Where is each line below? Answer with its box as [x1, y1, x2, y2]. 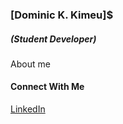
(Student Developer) [10, 33, 97, 45]
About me [10, 58, 51, 70]
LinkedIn [10, 103, 46, 115]
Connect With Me [10, 81, 85, 93]
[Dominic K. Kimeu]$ [10, 8, 114, 22]
◆ ◆ ◆ ◆
# [Task instructions]
Which lines run from the one containing "About me [10, 58, 51, 70]" to the final line of the entries? Return those lines exactly, and only those.

# [Output]
About me [10, 58, 51, 70]
LinkedIn [10, 103, 46, 115]
Connect With Me [10, 81, 85, 93]
[Dominic K. Kimeu]$ [10, 8, 114, 22]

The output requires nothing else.